Sunday’s New York Times Magazine:
In January 2001, the British epidemiologists … Davey Smith and … Ebrahim … noted that those few times that a randomized trial had been financed to test a hypothesis supported by results from these large observational studies, the hypothesis either failed the test or, at the very least, the test failed to confirm the hypothesis: antioxidants like vitamins E and C and beta carotene did not prevent heart disease, nor did eating copious fiber protect against colon cancer.
The Nurses’ Health Study is the most influential of these cohort studies, and in the six years since the Davey Smith and Ebrahim editorial, a series of new trials have chipped away at its credibility. … The implication of this track record seems hard to avoid. "Even the Nurses’ Health Study, one of the biggest and best of these studies, cannot be used to reliably test small-to-moderate risks or benefits," says Charles Hennekens, a principal investigator with the Nurses’ study from 1976 to 2001. "None of them can." …
But clinical trials also have limitations beyond their exorbitant costs and the years or decades it takes them to provide meaningful results. They can rarely be used, for instance, to study suspected harmful effects. Randomly subjecting thousands of individuals to secondhand tobacco smoke, pollutants or potentially noxious trans fats presents obvious ethical dilemmas … randomized trials "are very good for showing that a drug does what the pharmaceutical company says it does … but not very good for telling you how big the benefit really is and what are the harms in typical people. Because they don’t enroll typical people." …
The effect of healthy-user bias has the potential for "big mischief" throughout these large epidemiologic studies. … At its simplest, the problem is that people who faithfully engage in activities that are good for them – taking a drug as prescribed, for instance, or eating what they believe is a healthy diet – are fundamentally different from those who don’t. … wealth associates with less heart disease and better health, at least in developed countries. …
[There is also] the compliance or adherer effect. Quite simply, people who comply with their doctors’ orders when given a prescription are different and healthier than people who don’t. … the prescriber effect. The reasons a physician will prescribe one medication to one patient and another or none at all to a different patient are complex and subtle. … "A physician is not going to take somebody either dying of metastatic cancer or in a persistent vegetative state or with end-stage neurologic disease and say, `Let’s get that cholesterol down, Mrs. Jones.’ …
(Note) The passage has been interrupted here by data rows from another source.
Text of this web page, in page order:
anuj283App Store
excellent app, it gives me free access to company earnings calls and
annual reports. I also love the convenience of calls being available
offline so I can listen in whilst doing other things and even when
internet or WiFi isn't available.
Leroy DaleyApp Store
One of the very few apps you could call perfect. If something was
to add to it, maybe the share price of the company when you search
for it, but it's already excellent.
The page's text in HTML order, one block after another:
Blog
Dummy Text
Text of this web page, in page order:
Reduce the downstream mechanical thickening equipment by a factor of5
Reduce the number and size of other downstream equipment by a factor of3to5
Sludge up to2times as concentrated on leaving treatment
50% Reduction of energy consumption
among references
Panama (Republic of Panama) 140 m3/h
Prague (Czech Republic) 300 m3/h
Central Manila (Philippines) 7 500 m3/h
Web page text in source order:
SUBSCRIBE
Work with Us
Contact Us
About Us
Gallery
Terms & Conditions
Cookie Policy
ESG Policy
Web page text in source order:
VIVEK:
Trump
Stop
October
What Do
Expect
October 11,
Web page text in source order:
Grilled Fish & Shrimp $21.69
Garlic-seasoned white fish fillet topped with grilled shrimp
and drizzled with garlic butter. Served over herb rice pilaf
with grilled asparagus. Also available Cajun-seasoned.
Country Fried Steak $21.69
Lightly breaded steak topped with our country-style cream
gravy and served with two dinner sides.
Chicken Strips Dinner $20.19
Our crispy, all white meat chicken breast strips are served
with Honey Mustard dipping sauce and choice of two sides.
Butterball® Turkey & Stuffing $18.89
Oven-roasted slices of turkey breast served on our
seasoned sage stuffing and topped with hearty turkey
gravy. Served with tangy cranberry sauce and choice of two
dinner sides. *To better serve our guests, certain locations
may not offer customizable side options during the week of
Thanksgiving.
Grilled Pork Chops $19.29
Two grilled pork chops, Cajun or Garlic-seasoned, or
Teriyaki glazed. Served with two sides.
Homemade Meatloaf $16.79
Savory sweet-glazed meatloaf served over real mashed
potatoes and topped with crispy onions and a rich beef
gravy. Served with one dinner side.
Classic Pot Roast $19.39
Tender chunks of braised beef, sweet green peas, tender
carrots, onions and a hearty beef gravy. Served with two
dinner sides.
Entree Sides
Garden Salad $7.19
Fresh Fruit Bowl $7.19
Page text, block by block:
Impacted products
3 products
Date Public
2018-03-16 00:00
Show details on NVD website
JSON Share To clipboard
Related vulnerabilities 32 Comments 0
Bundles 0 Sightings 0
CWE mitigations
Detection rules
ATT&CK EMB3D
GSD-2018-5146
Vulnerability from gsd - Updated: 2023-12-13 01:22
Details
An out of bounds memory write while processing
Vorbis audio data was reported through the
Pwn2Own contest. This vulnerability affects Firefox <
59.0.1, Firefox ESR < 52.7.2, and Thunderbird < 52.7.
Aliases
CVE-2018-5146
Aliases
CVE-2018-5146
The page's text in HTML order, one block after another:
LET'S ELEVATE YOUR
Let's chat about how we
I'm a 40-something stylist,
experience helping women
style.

We can fall back on several guiding principles, these skeptical epidemiologists say. One is to assume that the first report of an association is incorrect or meaningless, no matter how big that association might be. … If the association appears consistently in study after study, population after population, but is small – in the range of tens of percent – then doubt it. … If the association involves some aspect of human behavior … then question its validity. … it’s never a bad idea to remain skeptical until somebody spends the time and the money to do a randomized trial and, contrary to much of the history of the endeavor to date, fails to refute it.
For the record, I’m all in favor of randomly subjecting people to harm, as long as they have been paid enough for participation. We should just be doing lots more randomized trials of important influences.
Robin,
A poor basis for your beliefs can be worse than admitting that you do not have the proper evidence to make an informed decision.
I guess the real question is what question do you truly want to answer? If you want to know whether giving free healthcare to people (aside from the very poor) results in overall health increases, the answer according to the Rand study is that it didn't make much of a difference. I do not know if the findings would be able to be replicated today given the advances in medicine, but it would be interesting to find out.
But instead, if you want to know what it means that their health didn't improve and the implications for the benefits of marginal increases in medicine, then GOOD LUCK dealing with all of the important confounders since I study participants were allowed to choose their marginal health increases. This is NOT about study flaws, this is about what questions you can and cannot answer. The Rand study addressed a specific question and to that end, I do NOT believe the study was flawed.
Honestly, the Rand results don't particularly surprise me, but perhaps for very different reasons than you may have.
Before you read the main idea of this paragraph, let me preface it by saying that the study population was fine to address the proposed main objective of the study, which was the effect of varying levels of insurance. From a public policy perspective, you want a study population that is typical of average Americans. But if you want to measure the net benefits of medicine, let's not forget that study participants were average, healthy people and the mean age for study participants was early 30's. Even if there is a net-benefit of medicine, medicine is not designed to improve the overall health of a healthy person. You see the results and say ah ha, this proves that medicine doesn't work and must hurt as many average people as it helps. I see the results and say, yeah, what did you expect what was going to happen.
Robin, I figure that if none of the existing studies answer my question, then I should accept that I still don't know the answer.
If we accept that we don't know, then we can decide what to do about not-knowing.